Epidemiology of Community-Acquired Sepsis: Data from an E-Sepsis Registry of a Tertiary Care Center in South India
Fabia Edathadathil,
Soumya Alex,
Preetha Prasanna,
Sangita Sudhir,
Sabarish Balachandran,
Merlin Moni,
Vidya Menon,
Dipu T. Sathyapalan,
Sanjeev Singh
Affiliations
Fabia Edathadathil
Department of Infection Control and Epidemiology, Amrita Institute of Medical Sciences and Research Centre, Kochi 682041, Kerala, India
Soumya Alex
Department of Medicine, Amrita Institute of Medical Sciences and Research Centre, Kochi 682041, Kerala, India
Preetha Prasanna
Department of Medical Administration, Amrita Institute of Medical Sciences and Research Centre, Kochi 682041, Kerala, India
Sangita Sudhir
Department of Infection Control and Epidemiology, Amrita Institute of Medical Sciences and Research Centre, Kochi 682041, Kerala, India
Sabarish Balachandran
Clinical Assistant Professor, Department of Emergency Medicine, Amrita Institute of Medical Sciences and Research Centre, Kochi 682041, Kerala, India
Merlin Moni
Clinical Associate Professor, Department of General Medicine and Division of Infectious Diseases, Amrita Institute of Medical Sciences and Research Centre, Kochi 682041, Kerala, India
Vidya Menon
NYC Health + Hospitals/Lincoln, 234 East 149th Street, Suite 8-20, Bronx, NY 10451, USA
Dipu T. Sathyapalan
Clinical Associate Professor, Department of General Medicine and Division of Infectious Diseases, Amrita Institute of Medical Sciences and Research Centre, Kochi 682041, Kerala, India
Sanjeev Singh
Medical Director, Amrita Hospitals and Research Center, Faridabad 121002, Haryana, India
The study aims to characterize community-acquired sepsis patients admitted to our 1300-bedded tertiary care hospital in South India from the Surviving Sepsis Campaign (SSC) guideline-compliant e-sepsis registry stratified by focus of infection. The prospective observational study recruited 1009 adult sepsis patients presenting to the emergency department at the center based on Sepsis-2 criteria for a period of three years. Of the patients, 41% were between 61 and 80 years with a mean age of 57.37 ± 13.5%. A total of 13.5% (136) was under septic shock and in-hospital mortality for the study cohort was 25%. The 3 h and 6 h bundle compliance rates observed were 37% and 49%, respectively, without significant survival benefits. Predictors of mortality among patients with bloodstream infections were septic shock (p = 0.01, OR 2.4, 95% CI 1.23–4.79) and neutrophil-to-lymphocyte ratio (p = 0.008, OR 1.01, 95% CI 1.009–1.066).
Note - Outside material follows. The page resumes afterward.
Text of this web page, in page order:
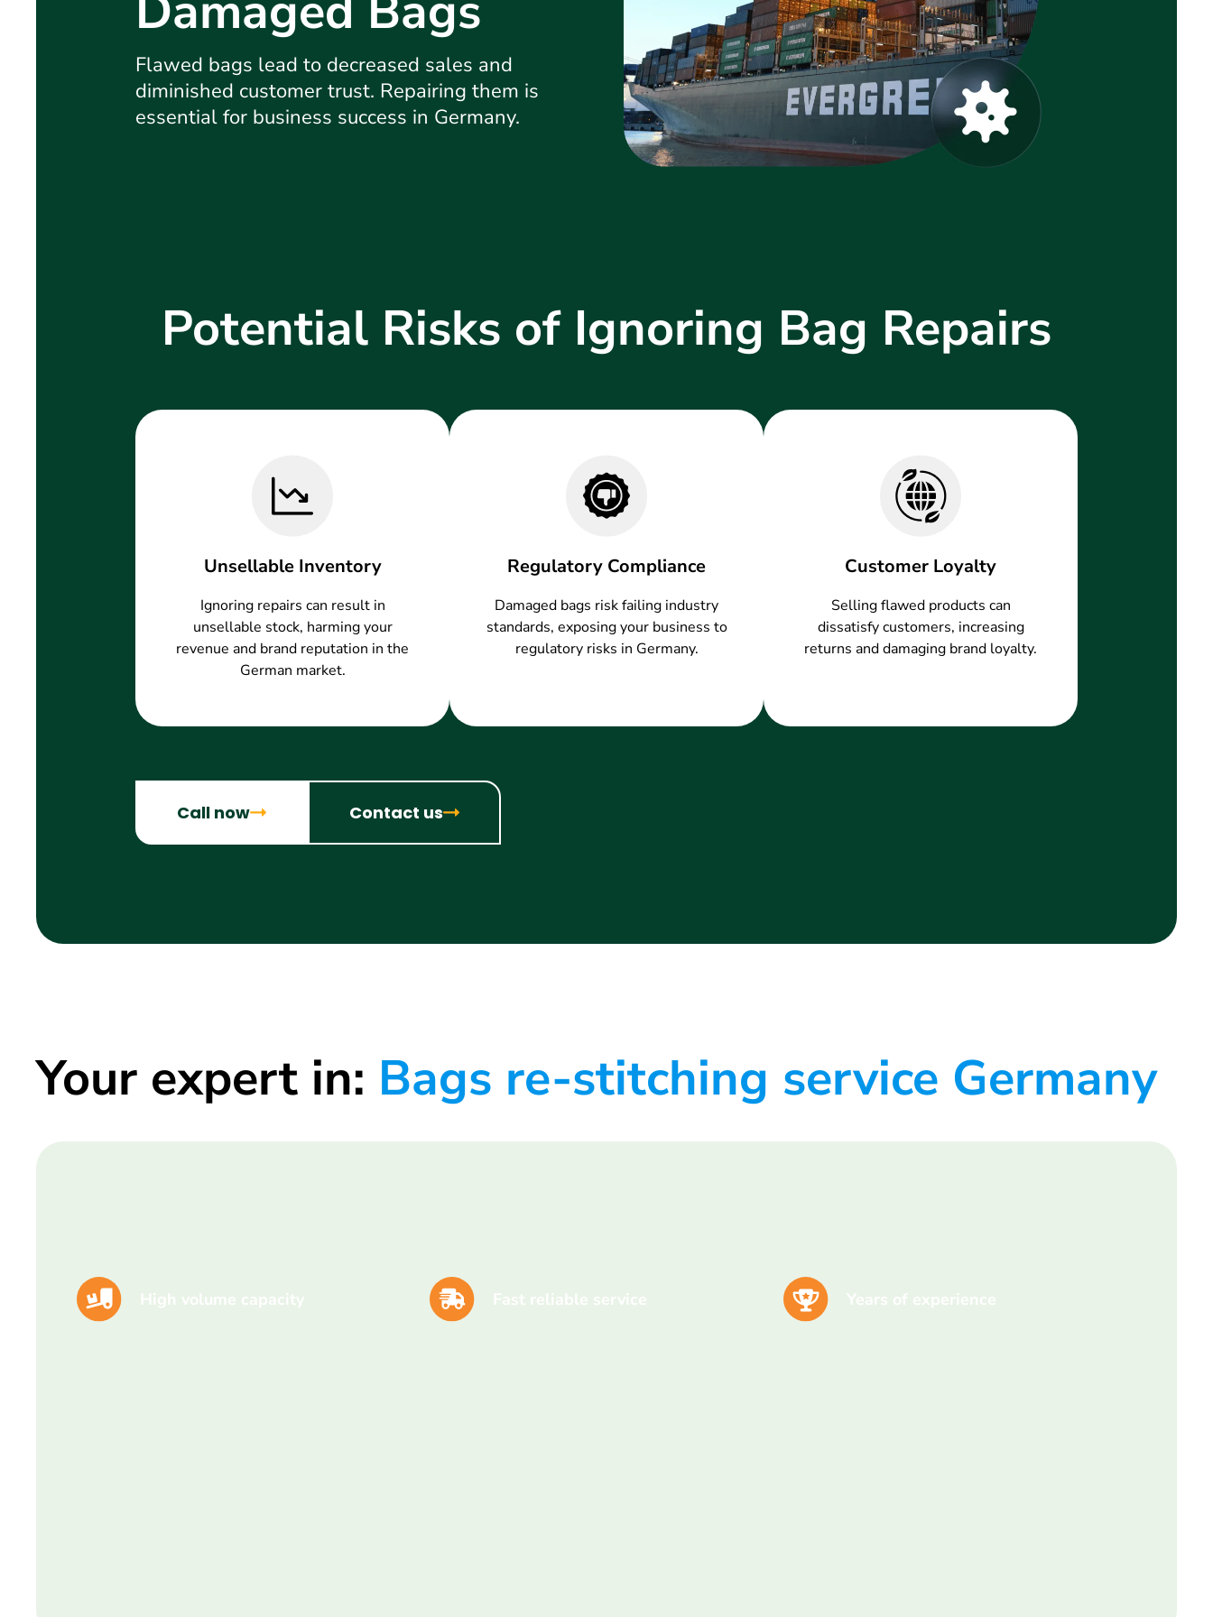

The presence of Acinetobacter (p = 0.005, OR 4.07, 95% CI 1.37–12.09), Candida non-albicans (p = 0.001, OR16.02, 95% CI 3.0–84.2) and septic shock (p = 0.071, OR 2.5, 95% CI 0.97–6.6) were significant predictors of mortality in patients with community-acquired pneumonia. The registry has proven to be a key data source detailing regional microbial etiology and clinical outcomes of adult sepsis patients, enabling comprehensive evaluation of regional community-acquired sepsis to tailor institutional sepsis treatment protocols.